• _What you will do_
Here the job is to transcribe the data verbatim while leaving each picture out.

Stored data
=== Begin Enclosure ===

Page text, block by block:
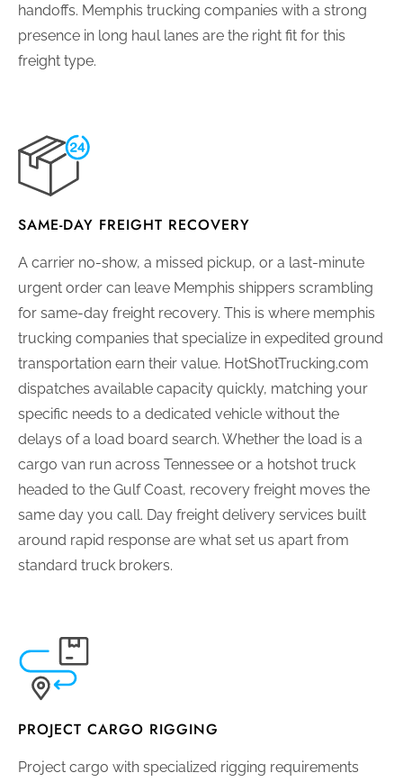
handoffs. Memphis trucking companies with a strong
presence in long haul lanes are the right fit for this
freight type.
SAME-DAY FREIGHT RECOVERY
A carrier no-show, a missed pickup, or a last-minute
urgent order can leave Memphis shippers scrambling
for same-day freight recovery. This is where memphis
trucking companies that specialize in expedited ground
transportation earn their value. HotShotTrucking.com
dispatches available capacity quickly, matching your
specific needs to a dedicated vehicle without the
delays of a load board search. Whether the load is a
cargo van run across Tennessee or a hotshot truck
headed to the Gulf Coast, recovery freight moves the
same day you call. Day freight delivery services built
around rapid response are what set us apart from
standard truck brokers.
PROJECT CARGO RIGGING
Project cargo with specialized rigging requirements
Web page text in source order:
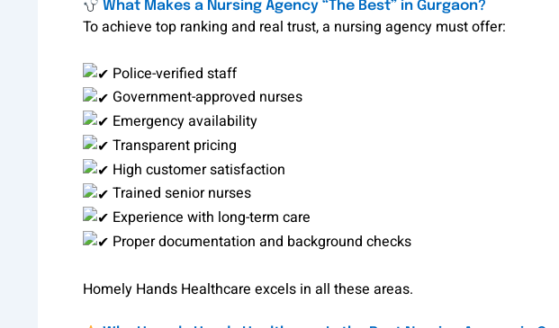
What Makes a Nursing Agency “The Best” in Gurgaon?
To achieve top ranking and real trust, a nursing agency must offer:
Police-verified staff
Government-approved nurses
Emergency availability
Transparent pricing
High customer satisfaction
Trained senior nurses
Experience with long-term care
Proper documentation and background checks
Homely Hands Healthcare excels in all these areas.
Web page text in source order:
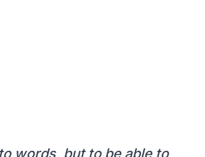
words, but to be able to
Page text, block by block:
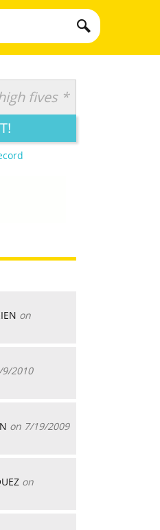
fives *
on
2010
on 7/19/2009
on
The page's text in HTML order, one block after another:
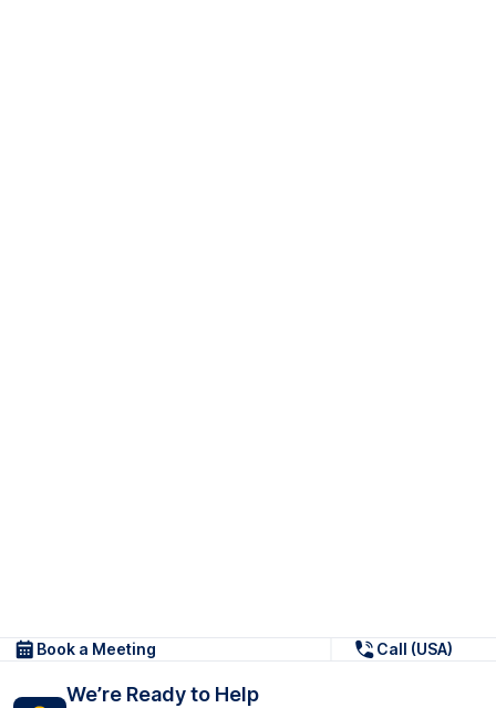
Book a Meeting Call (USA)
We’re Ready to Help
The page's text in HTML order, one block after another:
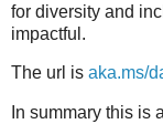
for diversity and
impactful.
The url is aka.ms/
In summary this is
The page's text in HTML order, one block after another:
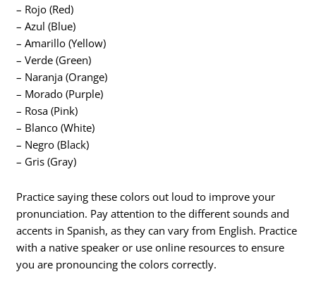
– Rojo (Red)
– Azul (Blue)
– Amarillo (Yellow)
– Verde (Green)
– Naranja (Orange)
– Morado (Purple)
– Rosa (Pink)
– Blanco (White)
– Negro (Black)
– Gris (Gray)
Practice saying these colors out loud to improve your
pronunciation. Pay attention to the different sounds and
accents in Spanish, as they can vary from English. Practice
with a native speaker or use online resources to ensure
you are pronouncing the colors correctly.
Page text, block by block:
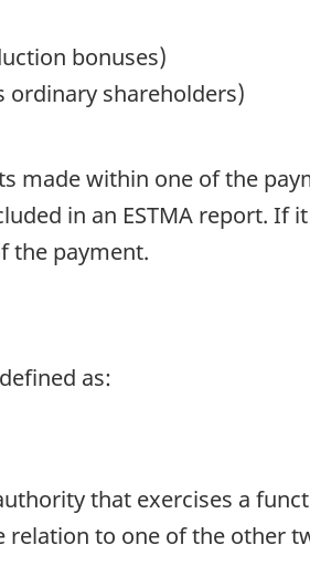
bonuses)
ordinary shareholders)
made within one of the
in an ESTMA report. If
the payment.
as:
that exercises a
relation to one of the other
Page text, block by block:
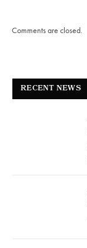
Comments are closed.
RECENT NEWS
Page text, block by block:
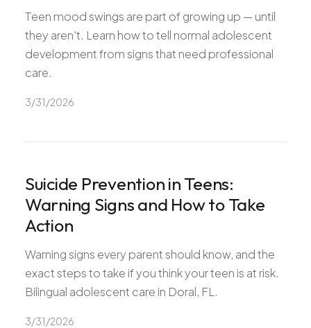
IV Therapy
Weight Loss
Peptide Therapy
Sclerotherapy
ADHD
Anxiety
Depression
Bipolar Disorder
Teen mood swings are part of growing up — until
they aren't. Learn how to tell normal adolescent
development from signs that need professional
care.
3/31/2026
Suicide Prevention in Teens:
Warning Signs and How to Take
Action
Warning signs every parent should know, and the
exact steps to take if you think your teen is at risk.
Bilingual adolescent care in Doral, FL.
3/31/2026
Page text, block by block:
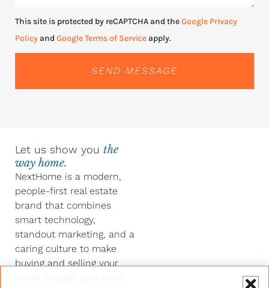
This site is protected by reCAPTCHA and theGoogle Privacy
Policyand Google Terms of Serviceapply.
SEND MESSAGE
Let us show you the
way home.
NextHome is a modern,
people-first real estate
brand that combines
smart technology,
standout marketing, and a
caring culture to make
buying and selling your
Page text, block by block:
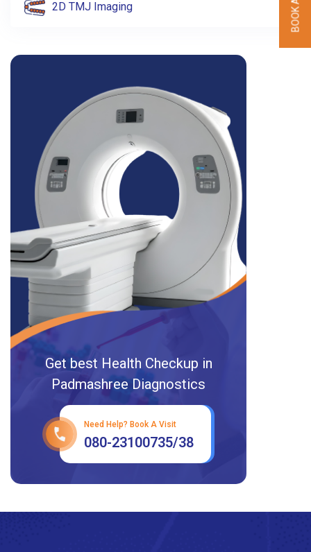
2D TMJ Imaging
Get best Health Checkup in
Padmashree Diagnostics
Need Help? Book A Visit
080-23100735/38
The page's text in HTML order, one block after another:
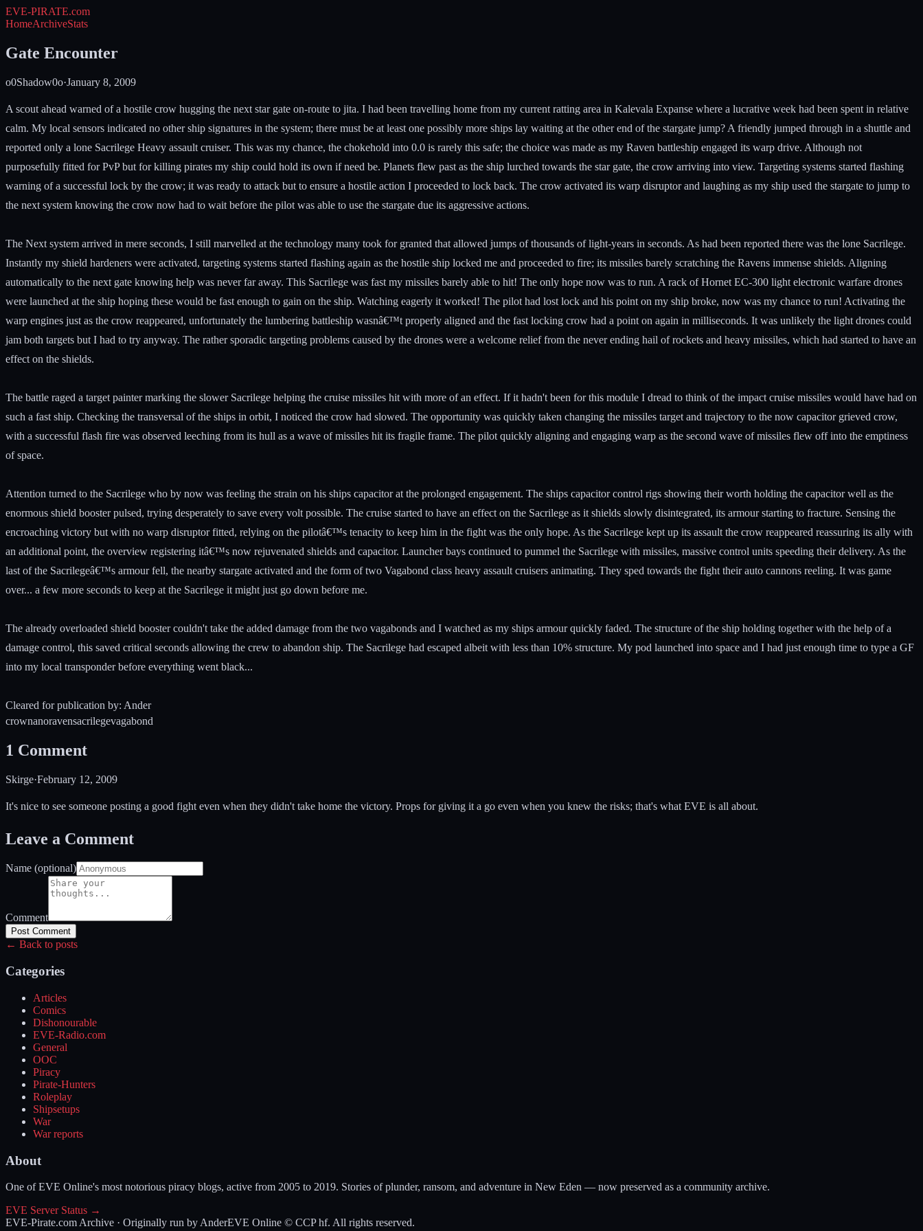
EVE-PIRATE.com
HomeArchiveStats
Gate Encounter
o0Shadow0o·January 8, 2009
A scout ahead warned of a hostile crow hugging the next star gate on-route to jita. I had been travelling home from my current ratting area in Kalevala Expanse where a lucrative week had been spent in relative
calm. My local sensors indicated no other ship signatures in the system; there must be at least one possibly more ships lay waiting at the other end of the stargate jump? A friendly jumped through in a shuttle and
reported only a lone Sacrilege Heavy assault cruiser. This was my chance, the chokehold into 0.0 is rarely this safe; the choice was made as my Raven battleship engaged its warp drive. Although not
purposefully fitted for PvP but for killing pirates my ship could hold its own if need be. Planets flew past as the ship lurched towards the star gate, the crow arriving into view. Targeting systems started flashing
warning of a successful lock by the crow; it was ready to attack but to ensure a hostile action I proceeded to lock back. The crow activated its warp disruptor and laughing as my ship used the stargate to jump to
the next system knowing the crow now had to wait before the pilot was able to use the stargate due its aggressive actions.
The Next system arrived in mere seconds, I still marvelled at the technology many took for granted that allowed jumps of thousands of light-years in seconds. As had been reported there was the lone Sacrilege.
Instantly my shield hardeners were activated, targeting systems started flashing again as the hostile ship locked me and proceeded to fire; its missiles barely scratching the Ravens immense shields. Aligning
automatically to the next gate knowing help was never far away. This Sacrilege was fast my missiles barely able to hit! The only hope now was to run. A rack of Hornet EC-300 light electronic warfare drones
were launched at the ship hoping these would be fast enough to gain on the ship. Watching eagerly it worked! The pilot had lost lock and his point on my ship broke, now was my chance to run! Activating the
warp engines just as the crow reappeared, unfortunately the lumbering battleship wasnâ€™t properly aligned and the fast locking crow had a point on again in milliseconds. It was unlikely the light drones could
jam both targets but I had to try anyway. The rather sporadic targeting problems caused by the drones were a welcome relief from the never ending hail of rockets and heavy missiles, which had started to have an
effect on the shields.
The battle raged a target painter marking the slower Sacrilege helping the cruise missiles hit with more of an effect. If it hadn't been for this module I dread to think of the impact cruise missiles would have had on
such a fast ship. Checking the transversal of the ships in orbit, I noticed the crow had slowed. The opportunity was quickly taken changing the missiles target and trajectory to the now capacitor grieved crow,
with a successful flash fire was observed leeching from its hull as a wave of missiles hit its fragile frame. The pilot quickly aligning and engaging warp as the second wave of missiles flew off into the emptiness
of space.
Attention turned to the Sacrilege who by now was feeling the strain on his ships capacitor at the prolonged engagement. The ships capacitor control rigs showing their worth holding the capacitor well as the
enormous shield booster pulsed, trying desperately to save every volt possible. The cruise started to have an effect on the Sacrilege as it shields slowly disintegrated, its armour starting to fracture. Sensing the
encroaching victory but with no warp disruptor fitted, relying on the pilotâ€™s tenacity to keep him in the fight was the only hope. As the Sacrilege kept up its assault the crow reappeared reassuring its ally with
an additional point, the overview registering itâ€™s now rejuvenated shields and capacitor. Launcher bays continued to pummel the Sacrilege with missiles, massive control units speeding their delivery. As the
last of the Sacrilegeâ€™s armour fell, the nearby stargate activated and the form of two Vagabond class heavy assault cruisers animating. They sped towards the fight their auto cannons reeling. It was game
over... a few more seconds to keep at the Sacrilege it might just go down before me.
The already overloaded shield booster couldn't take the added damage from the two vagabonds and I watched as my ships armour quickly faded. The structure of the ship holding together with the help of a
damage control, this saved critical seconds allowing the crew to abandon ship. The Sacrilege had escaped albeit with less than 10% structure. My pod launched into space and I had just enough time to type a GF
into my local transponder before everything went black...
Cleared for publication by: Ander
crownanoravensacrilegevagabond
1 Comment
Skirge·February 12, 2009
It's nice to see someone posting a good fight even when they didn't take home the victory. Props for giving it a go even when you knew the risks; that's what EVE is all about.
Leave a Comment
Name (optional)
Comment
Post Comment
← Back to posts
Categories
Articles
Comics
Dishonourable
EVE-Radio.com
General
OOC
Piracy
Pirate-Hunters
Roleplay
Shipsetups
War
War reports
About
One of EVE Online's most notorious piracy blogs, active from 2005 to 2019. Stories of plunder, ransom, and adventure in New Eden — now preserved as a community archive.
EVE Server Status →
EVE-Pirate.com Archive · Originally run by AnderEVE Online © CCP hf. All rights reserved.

=== End Enclosure ===

• _Reply to the task_
Page text, block by block:
handoffs. Memphis trucking companies with a strong
presence in long haul lanes are the right fit for this
freight type.
SAME-DAY FREIGHT RECOVERY
A carrier no-show, a missed pickup, or a last-minute
urgent order can leave Memphis shippers scrambling
for same-day freight recovery. This is where memphis
trucking companies that specialize in expedited ground
transportation earn their value. HotShotTrucking.com
dispatches available capacity quickly, matching your
specific needs to a dedicated vehicle without the
delays of a load board search. Whether the load is a
cargo van run across Tennessee or a hotshot truck
headed to the Gulf Coast, recovery freight moves the
same day you call. Day freight delivery services built
around rapid response are what set us apart from
standard truck brokers.
PROJECT CARGO RIGGING
Project cargo with specialized rigging requirements
Web page text in source order:
What Makes a Nursing Agency “The Best” in Gurgaon?
To achieve top ranking and real trust, a nursing agency must offer:
Police-verified staff
Government-approved nurses
Emergency availability
Transparent pricing
High customer satisfaction
Trained senior nurses
Experience with long-term care
Proper documentation and background checks
Homely Hands Healthcare excels in all these areas.
Web page text in source order:
words, but to be able to
Page text, block by block:
fives *
on
2010
on 7/19/2009
on
The page's text in HTML order, one block after another:
Book a Meeting Call (USA)
We’re Ready to Help
The page's text in HTML order, one block after another:
for diversity and
impactful.
The url is aka.ms/
In summary this is
The page's text in HTML order, one block after another:
– Rojo (Red)
– Azul (Blue)
– Amarillo (Yellow)
– Verde (Green)
– Naranja (Orange)
– Morado (Purple)
– Rosa (Pink)
– Blanco (White)
– Negro (Black)
– Gris (Gray)
Practice saying these colors out loud to improve your
pronunciation. Pay attention to the different sounds and
accents in Spanish, as they can vary from English. Practice
with a native speaker or use online resources to ensure
you are pronouncing the colors correctly.
Page text, block by block:
bonuses)
ordinary shareholders)
made within one of the
in an ESTMA report. If
the payment.
as:
that exercises a
relation to one of the other
Page text, block by block:
Comments are closed.
RECENT NEWS
Page text, block by block:
IV Therapy
Weight Loss
Peptide Therapy
Sclerotherapy
ADHD
Anxiety
Depression
Bipolar Disorder
Teen mood swings are part of growing up — until
they aren't. Learn how to tell normal adolescent
development from signs that need professional
care.
3/31/2026
Suicide Prevention in Teens:
Warning Signs and How to Take
Action
Warning signs every parent should know, and the
exact steps to take if you think your teen is at risk.
Bilingual adolescent care in Doral, FL.
3/31/2026
Page text, block by block:
This site is protected by reCAPTCHA and theGoogle Privacy
Policyand Google Terms of Serviceapply.
SEND MESSAGE
Let us show you the
way home.
NextHome is a modern,
people-first real estate
brand that combines
smart technology,
standout marketing, and a
caring culture to make
buying and selling your
Page text, block by block:
2D TMJ Imaging
Get best Health Checkup in
Padmashree Diagnostics
Need Help? Book A Visit
080-23100735/38
The page's text in HTML order, one block after another:
EVE-PIRATE.com
HomeArchiveStats
Gate Encounter
o0Shadow0o·January 8, 2009
A scout ahead warned of a hostile crow hugging the next star gate on-route to jita. I had been travelling home from my current ratting area in Kalevala Expanse where a lucrative week had been spent in relative
calm. My local sensors indicated no other ship signatures in the system; there must be at least one possibly more ships lay waiting at the other end of the stargate jump? A friendly jumped through in a shuttle and
reported only a lone Sacrilege Heavy assault cruiser. This was my chance, the chokehold into 0.0 is rarely this safe; the choice was made as my Raven battleship engaged its warp drive. Although not
purposefully fitted for PvP but for killing pirates my ship could hold its own if need be. Planets flew past as the ship lurched towards the star gate, the crow arriving into view. Targeting systems started flashing
warning of a successful lock by the crow; it was ready to attack but to ensure a hostile action I proceeded to lock back. The crow activated its warp disruptor and laughing as my ship used the stargate to jump to
the next system knowing the crow now had to wait before the pilot was able to use the stargate due its aggressive actions.
The Next system arrived in mere seconds, I still marvelled at the technology many took for granted that allowed jumps of thousands of light-years in seconds. As had been reported there was the lone Sacrilege.
Instantly my shield hardeners were activated, targeting systems started flashing again as the hostile ship locked me and proceeded to fire; its missiles barely scratching the Ravens immense shields. Aligning
automatically to the next gate knowing help was never far away. This Sacrilege was fast my missiles barely able to hit! The only hope now was to run. A rack of Hornet EC-300 light electronic warfare drones
were launched at the ship hoping these would be fast enough to gain on the ship. Watching eagerly it worked! The pilot had lost lock and his point on my ship broke, now was my chance to run! Activating the
warp engines just as the crow reappeared, unfortunately the lumbering battleship wasnâ€™t properly aligned and the fast locking crow had a point on again in milliseconds. It was unlikely the light drones could
jam both targets but I had to try anyway. The rather sporadic targeting problems caused by the drones were a welcome relief from the never ending hail of rockets and heavy missiles, which had started to have an
effect on the shields.
The battle raged a target painter marking the slower Sacrilege helping the cruise missiles hit with more of an effect. If it hadn't been for this module I dread to think of the impact cruise missiles would have had on
such a fast ship. Checking the transversal of the ships in orbit, I noticed the crow had slowed. The opportunity was quickly taken changing the missiles target and trajectory to the now capacitor grieved crow,
with a successful flash fire was observed leeching from its hull as a wave of missiles hit its fragile frame. The pilot quickly aligning and engaging warp as the second wave of missiles flew off into the emptiness
of space.
Attention turned to the Sacrilege who by now was feeling the strain on his ships capacitor at the prolonged engagement. The ships capacitor control rigs showing their worth holding the capacitor well as the
enormous shield booster pulsed, trying desperately to save every volt possible. The cruise started to have an effect on the Sacrilege as it shields slowly disintegrated, its armour starting to fracture. Sensing the
encroaching victory but with no warp disruptor fitted, relying on the pilotâ€™s tenacity to keep him in the fight was the only hope. As the Sacrilege kept up its assault the crow reappeared reassuring its ally with
an additional point, the overview registering itâ€™s now rejuvenated shields and capacitor. Launcher bays continued to pummel the Sacrilege with missiles, massive control units speeding their delivery. As the
last of the Sacrilegeâ€™s armour fell, the nearby stargate activated and the form of two Vagabond class heavy assault cruisers animating. They sped towards the fight their auto cannons reeling. It was game
over... a few more seconds to keep at the Sacrilege it might just go down before me.
The already overloaded shield booster couldn't take the added damage from the two vagabonds and I watched as my ships armour quickly faded. The structure of the ship holding together with the help of a
damage control, this saved critical seconds allowing the crew to abandon ship. The Sacrilege had escaped albeit with less than 10% structure. My pod launched into space and I had just enough time to type a GF
into my local transponder before everything went black...
Cleared for publication by: Ander
crownanoravensacrilegevagabond
1 Comment
Skirge·February 12, 2009
It's nice to see someone posting a good fight even when they didn't take home the victory. Props for giving it a go even when you knew the risks; that's what EVE is all about.
Leave a Comment
Name (optional)
Comment
Post Comment
← Back to posts
Categories
Articles
Comics
Dishonourable
EVE-Radio.com
General
OOC
Piracy
Pirate-Hunters
Roleplay
Shipsetups
War
War reports
About
One of EVE Online's most notorious piracy blogs, active from 2005 to 2019. Stories of plunder, ransom, and adventure in New Eden — now preserved as a community archive.
EVE Server Status →
EVE-Pirate.com Archive · Originally run by AnderEVE Online © CCP hf. All rights reserved.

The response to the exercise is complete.